Edebiyat ortamımız, ülkemizin hali pür melalinden farklı değil. Yani, kaos hakim. Çok fazla kitap yayımlanıyor, eleştiri yok denecek kadar az vesaire. Bunlar hepimizin bildiği şeyler. Ve fakat ne şekilde, nasıl olursa olsun ilk kitabın heyecanı da ayrı. Kağıt oyunu oynayanlar bilir, ilk elin günahı olmaz. İlk kitaplar da, tıpkı sonrakiler gibi, kusurlarıyla güzeldir. Kendimize ait, bize kendi yolumuzu açacak güzel yanlışlarımız olmazsa ne anlamı var yazmanın?

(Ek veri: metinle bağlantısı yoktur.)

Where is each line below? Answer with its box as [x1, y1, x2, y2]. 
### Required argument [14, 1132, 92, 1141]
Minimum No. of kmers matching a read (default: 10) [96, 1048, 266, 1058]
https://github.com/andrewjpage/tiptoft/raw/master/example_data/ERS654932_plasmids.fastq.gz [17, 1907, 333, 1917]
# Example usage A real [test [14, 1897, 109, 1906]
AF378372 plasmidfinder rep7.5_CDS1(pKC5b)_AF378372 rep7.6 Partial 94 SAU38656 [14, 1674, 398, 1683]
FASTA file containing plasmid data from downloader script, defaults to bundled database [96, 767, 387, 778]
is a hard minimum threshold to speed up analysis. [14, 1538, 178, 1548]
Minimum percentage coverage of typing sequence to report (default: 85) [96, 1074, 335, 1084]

Bu ve benzeri düşüncelerden hareketle ilk kitaplarını çıkarmış yazarlarla söyleşi yapma fikri gelişti. İlk kitabını çıkarmış her yazara sorulabilecek ortak sorular belirlemeye çalıştık. Samimiyetle sorulan sorulara verilecek sahici cevaplar, belki, ortak dertlerimizi anlamaya, birlikte düşünmeye vesile olur. Hiçbir şey olmasa bile, bir yazar dostumuzun ilk göz ağrısının heyecanını paylaşmış oluruz.

Kitapsız bir hevesli olmaktan kitaplı bir yazar olmaya giden süreç nasıl gelişti?

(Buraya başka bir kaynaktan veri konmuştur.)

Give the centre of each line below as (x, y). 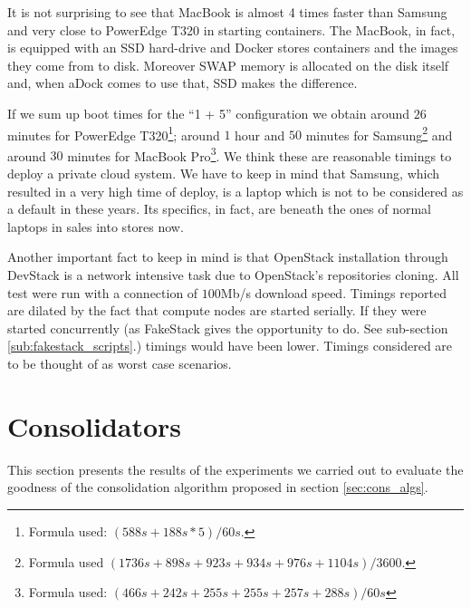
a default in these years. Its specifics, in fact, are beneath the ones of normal (219, 209)
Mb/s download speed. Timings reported (334, 292)
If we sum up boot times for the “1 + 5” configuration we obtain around (208, 113)
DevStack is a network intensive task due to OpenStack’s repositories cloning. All (233, 275)
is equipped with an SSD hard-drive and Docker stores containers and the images (233, 48)
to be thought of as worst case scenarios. (120, 363)
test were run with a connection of (103, 292)
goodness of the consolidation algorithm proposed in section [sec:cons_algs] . (218, 487)
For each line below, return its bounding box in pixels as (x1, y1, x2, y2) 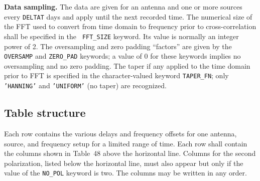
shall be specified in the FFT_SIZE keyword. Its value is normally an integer (4, 31, 239, 41)
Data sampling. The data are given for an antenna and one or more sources (4, 2, 242, 12)
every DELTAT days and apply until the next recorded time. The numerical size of (4, 11, 252, 22)
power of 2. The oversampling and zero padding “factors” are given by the (4, 41, 232, 51)
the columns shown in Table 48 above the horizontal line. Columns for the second (4, 148, 256, 158)
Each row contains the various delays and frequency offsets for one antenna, (4, 128, 237, 138)
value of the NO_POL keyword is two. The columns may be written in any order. (4, 167, 247, 178)
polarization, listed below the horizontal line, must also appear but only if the (4, 157, 243, 168)
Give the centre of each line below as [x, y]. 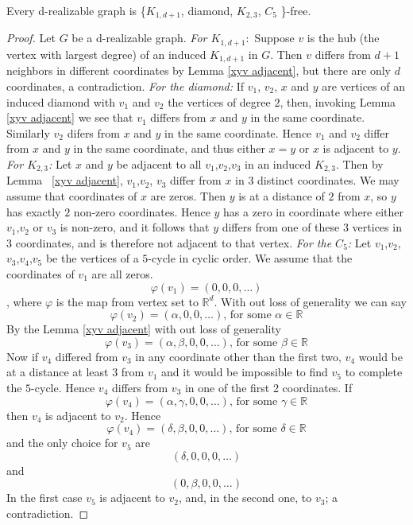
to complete [374, 372]
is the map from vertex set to [127, 301]
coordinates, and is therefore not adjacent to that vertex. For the [174, 242]
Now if [23, 356]
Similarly [28, 132]
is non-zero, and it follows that [135, 227]
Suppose [274, 38]
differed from [87, 356]
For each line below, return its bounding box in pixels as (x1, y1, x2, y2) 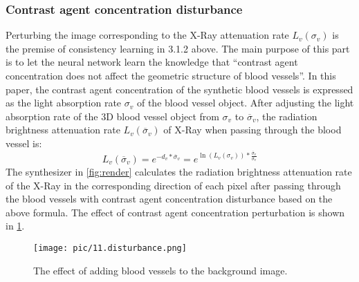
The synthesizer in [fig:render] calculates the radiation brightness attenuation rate (6, 164, 352, 178)
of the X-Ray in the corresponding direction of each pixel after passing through (6, 178, 341, 192)
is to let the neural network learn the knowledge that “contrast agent (6, 55, 298, 69)
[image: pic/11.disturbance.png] (33, 243, 187, 253)
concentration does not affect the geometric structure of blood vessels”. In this (6, 68, 336, 82)
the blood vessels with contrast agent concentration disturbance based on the (6, 191, 333, 206)
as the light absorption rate (6, 95, 122, 110)
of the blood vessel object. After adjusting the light (136, 95, 354, 110)
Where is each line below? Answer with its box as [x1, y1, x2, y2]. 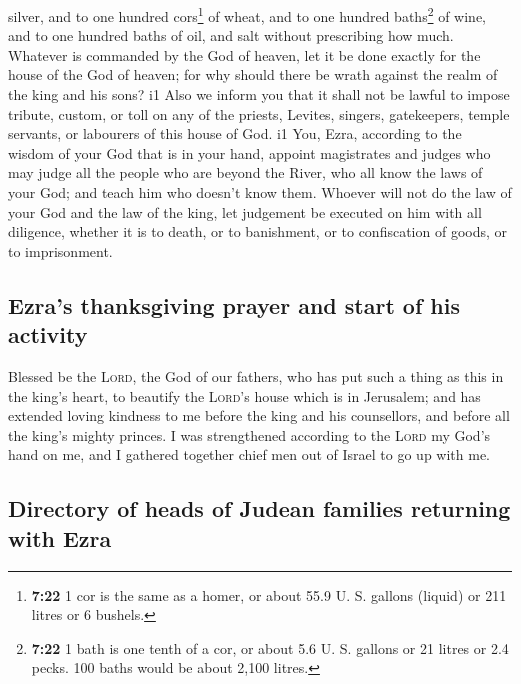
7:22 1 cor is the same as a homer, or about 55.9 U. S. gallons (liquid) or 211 [31, 584, 507, 605]
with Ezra [8, 522, 112, 553]
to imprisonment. [8, 240, 113, 261]
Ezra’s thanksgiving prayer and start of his [8, 289, 460, 320]
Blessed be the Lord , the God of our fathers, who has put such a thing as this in [8, 365, 504, 386]
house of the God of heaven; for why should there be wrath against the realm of [8, 64, 498, 85]
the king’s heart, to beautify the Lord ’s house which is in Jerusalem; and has [8, 385, 481, 406]
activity [8, 319, 88, 350]

İlk kitabımı henüz okula gitmiyorken, evde kendi kendime okuma-yazma öğrendikten hemen sonra yazmıştım esasında. Ne tesadüftür -ya da elbette değildir- ki o kitap da annemin adını taşıyordu, fakat kapağına çizdiğim resim anneme hiç benzemeyen bir kadındı. Pembe kartondan kapağı, birkaç a4’ten oluşan sayfaları ile aslında kendince bir bütünlüğü de vardı kitabımın. Yazar olma sürecim o zamanlar başladı diyebiliriz. İlköğretim boyunca şiir yazdım, keşke hâlâ yazabilsem. Üniversite ile birlikte yazma alışkanlığım değişti, evrildi, internetle birlikte çeşitli platformlarda kendimi dener oldum. Kitap olsun, olmasın, yazmadığım bir hayat tahayyül etmedim hiç. Bu uzun bir Instagram paylaşımı da olabilir, bir kitap incelemesi ya da bir söyleşi de. Formatlar değişebilir, önemli olan bir hikâye anlatmak.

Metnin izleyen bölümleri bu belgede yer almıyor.